Una scomparsa improvvisa, quella di Elbaz, che ha lasciato tutti sotto shock. «Ho perso non solo un collega, ma un caro amico» ha dichiarato il fondatore e presidente di Richemont, Johann Rupert, ricordando che Alber aveva una meritata reputazione come una delle figure più brillanti e amate del fashion. «Sono sempre stato colpito dalla sua intelligenza, la sensibilità, la generosità e la creatività sfrenata —ha aggiunto Rupert — . Era un uomo di eccezionale calore e talento, e la sua visione singolare, il senso della bellezza e l’empatia lasciano un segno indelebile. È stato un grande privilegio vedere Alber nel suo ultimo sforzo mentre lavorava per realizzare il suo sogno di moda «intelligente che ha un cuore». Una definizione che riassume il carattere dell’uomo che ha sempre messo la sua creatività esplosiva al servizio delle donne, per farle sentire belle e proprio agio, fondendo l’artigianato della sartoria haute couture con le nuove tecnologie. «Sei bella come sei, ho visto troppe donne soffrire», aveva detto nell’ultima intervista al Corriere

Disegnava moda a 7 anni

Nato in Marocco da una famiglia ebrea marocchina, Elbaz era cresciuto in Israele. Aveva iniziato a disegnare abiti all’età di 7 anni e per questo, consapevole del suo talento, la madre lo aveva incoraggiato a trasferirsi a New York dove era arrivato a metà degli anni Ottanta. Dopo un periodo in un’azienda di abiti da sposa, era stato assunto come assistente da Geoffrey Beene, dove era rimasto per 7 anni. Quindi, dal 1996 al 1998 Elbaz aveva lavorato per la maison Guy Laroche. Nel 1998 la realizzazione di un sogno: succedere a Yves Saint Laurent al timone del pret-à-porter, fino all’esonero, quando il Gruppo Gucci (oggi Keering) acquisì il brand arruolando Tom Ford. 

Anche la moda italiana deve creatività ad Alber Elbaz: il designer aveva collaborato per un anno con Krizia a Milano.
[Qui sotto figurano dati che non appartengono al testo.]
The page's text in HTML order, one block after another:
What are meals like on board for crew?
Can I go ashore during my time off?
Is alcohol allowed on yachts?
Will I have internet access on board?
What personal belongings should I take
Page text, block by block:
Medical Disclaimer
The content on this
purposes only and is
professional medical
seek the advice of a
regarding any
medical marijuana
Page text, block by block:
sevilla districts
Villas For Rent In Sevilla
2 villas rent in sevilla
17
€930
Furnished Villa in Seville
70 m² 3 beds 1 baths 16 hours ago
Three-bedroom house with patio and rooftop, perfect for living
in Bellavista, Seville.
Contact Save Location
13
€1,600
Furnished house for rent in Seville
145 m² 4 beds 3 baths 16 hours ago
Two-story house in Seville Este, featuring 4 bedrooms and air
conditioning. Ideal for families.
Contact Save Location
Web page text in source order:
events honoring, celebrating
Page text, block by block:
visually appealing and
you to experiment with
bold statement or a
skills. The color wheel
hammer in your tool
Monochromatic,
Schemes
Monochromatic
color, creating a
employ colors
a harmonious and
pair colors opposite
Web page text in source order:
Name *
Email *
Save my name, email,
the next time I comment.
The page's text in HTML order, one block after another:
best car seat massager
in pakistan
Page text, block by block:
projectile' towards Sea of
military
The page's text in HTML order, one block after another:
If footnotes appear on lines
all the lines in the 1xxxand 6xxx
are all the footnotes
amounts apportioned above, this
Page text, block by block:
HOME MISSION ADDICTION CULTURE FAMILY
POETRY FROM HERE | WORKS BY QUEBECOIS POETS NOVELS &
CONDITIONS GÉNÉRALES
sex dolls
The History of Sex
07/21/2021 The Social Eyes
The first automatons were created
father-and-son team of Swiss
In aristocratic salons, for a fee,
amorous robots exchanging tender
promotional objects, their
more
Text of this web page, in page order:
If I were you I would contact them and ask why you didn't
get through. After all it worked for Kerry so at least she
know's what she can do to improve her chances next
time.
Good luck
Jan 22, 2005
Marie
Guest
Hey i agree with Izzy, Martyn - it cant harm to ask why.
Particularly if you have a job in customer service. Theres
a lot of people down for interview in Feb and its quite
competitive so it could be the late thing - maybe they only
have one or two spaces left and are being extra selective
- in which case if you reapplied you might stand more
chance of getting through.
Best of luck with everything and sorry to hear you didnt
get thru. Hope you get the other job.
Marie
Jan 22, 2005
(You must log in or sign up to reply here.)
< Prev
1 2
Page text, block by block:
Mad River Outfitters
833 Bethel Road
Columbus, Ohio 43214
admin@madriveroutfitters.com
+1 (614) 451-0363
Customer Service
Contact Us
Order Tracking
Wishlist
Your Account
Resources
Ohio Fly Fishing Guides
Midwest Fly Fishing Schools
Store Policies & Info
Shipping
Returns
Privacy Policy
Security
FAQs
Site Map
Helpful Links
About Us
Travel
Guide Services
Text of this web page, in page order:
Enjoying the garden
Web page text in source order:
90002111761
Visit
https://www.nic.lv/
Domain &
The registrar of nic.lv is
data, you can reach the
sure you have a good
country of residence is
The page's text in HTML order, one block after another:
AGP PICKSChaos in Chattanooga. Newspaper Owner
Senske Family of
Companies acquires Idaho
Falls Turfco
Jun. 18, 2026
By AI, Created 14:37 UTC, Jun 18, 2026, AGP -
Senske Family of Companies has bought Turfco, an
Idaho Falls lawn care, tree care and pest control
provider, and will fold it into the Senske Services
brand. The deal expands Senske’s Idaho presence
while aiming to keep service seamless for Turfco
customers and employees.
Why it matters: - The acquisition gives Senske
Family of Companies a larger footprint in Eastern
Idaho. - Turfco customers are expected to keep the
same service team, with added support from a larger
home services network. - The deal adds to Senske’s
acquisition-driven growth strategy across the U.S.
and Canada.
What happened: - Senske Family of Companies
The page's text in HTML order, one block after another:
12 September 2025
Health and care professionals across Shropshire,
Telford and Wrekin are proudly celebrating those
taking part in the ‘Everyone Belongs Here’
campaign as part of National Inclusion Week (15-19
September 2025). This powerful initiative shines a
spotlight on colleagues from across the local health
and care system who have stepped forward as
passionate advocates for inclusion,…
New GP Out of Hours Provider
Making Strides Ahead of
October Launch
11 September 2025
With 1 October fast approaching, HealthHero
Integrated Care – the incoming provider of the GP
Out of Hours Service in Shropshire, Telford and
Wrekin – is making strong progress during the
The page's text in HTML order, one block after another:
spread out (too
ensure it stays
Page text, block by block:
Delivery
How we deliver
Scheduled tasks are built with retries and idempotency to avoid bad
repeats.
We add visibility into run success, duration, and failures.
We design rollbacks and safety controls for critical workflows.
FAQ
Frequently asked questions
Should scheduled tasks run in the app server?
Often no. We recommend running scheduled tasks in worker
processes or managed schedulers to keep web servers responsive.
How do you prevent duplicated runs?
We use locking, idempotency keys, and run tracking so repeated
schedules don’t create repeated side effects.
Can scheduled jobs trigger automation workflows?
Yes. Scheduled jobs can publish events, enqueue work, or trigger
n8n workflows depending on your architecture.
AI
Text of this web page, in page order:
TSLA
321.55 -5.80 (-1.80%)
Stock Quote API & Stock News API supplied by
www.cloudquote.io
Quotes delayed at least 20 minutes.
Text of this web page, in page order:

Quindi il ritorno a Parigi e l’approdo, dopo un anno di stop, a Lanvin, piccola azienda che riesce a riportare nel firmamento delle grandi griffe e lo consacra tra i grandi designer del nostro tempo. I suoi cocktail dress, sofisticati e iper femminili nel segno delle leggerezza — spesso arricchiti da drappeggi e fiocchi – sono stati indossati dalle star sul red carpet, da Demi Moore, Nicole Kidman, RhiannaCatherine Deneuve e Kate Moss. Nel 2012 Meryl Streep ritirò l’Oscar per The Iron Lady fasciata di un abito Lanvin. 

L’assenza dalle passerelle parigine per cinque anni, dopo l’uscita da Lanvin nell’ottobre 2015, si era fatta sentire. Elbaz prima di collaborare con Richemont, aveva disegnato i costumi per Natalie Portman nel film «A Tale of Love and Darkness» e aveva firmato consulenze, tra cui Tod’s e Converse per le scarpe e le Sportsac per gli accessori.

La paura del Covid: «Sento che il nemico mi attaccherà» 

Elabaz aveva scelto Parigi come luogo dove vivere. La pandemia da Covid-19 lo aveva turbato, come confessava in una intervista via Zoom alla rivista Numéro. «Sono un vero ipocondriaco — aveva spiegato —, quindi preferisco sempre essere in una grande città, vicino a un ospedale, per ogni evenienza … Specialmente adesso!». 

Era preoccupato Elbaz: «Ogni volta che c’è una consegna, sento che il nemico mi attaccherà. È un momento surreale, ogni bussare alla porta crea paura in me. E questo va contro la mia filosofia di vita, non aprire la porta agli altri — aveva aggiunto —. Devo dire che stiamo attraversando un momento bizzarro. Questi sono tempi molto strani e lunghi giorni tristi per me e per tutti noi». Ma poi tornava a guardare avanti, con la solita umanità: «Credo che il nostro cervello sia addestrato ad affrontare il post trauma. Voglio credere che si riuscirà a tornare a un po’ di modestia, umiltà e semplicità. Stavamo vivendo maratone folli. Forse questo è il momento per riflettere. Il tempo e la bellezza sono le mie definizioni di lusso».